Records excerpted from a collection:
────────
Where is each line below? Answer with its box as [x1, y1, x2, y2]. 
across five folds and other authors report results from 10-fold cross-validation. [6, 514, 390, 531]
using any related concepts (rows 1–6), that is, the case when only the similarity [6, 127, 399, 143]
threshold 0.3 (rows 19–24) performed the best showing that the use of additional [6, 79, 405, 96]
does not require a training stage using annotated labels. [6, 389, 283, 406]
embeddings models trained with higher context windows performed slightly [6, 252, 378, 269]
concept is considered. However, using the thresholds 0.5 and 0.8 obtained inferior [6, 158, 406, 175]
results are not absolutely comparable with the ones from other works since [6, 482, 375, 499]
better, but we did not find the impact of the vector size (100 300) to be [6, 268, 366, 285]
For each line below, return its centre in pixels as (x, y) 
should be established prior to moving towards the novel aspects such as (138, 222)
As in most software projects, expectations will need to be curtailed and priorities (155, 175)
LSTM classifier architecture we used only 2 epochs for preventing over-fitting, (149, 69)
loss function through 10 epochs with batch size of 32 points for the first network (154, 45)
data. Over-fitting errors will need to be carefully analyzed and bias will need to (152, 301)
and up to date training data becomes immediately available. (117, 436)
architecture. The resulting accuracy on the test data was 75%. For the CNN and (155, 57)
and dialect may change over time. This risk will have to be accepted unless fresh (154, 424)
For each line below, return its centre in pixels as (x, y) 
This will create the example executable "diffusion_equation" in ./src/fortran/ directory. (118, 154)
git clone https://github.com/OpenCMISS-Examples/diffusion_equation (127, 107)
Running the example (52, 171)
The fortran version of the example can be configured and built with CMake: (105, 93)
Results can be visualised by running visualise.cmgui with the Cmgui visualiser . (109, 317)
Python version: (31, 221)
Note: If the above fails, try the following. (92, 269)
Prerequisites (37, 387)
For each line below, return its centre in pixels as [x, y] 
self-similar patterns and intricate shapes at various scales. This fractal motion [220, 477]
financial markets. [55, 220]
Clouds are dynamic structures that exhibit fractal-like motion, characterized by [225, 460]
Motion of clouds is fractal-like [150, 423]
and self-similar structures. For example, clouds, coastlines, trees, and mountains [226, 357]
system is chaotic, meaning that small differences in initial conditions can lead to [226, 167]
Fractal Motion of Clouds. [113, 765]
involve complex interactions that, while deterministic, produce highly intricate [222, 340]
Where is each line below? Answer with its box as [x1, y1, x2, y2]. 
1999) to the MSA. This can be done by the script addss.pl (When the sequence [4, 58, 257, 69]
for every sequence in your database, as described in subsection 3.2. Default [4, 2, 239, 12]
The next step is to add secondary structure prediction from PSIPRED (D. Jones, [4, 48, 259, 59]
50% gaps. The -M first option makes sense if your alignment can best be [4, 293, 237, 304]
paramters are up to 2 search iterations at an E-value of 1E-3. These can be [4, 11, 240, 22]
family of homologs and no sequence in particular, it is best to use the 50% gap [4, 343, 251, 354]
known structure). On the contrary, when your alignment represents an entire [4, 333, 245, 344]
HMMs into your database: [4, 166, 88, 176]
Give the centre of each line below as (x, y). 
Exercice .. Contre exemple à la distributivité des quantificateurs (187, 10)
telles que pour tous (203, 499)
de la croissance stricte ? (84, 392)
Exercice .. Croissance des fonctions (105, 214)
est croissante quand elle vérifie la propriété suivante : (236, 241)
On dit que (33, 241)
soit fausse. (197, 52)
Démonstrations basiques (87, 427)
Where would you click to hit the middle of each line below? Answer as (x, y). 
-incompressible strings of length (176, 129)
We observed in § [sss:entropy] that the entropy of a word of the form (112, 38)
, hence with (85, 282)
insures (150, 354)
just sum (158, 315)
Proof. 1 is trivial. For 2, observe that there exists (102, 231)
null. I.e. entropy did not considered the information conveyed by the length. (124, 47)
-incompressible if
────────
_TO DO_. Your answer should be a single number: the count of lines above with the word "only".

_FINAL ANSWER_. 2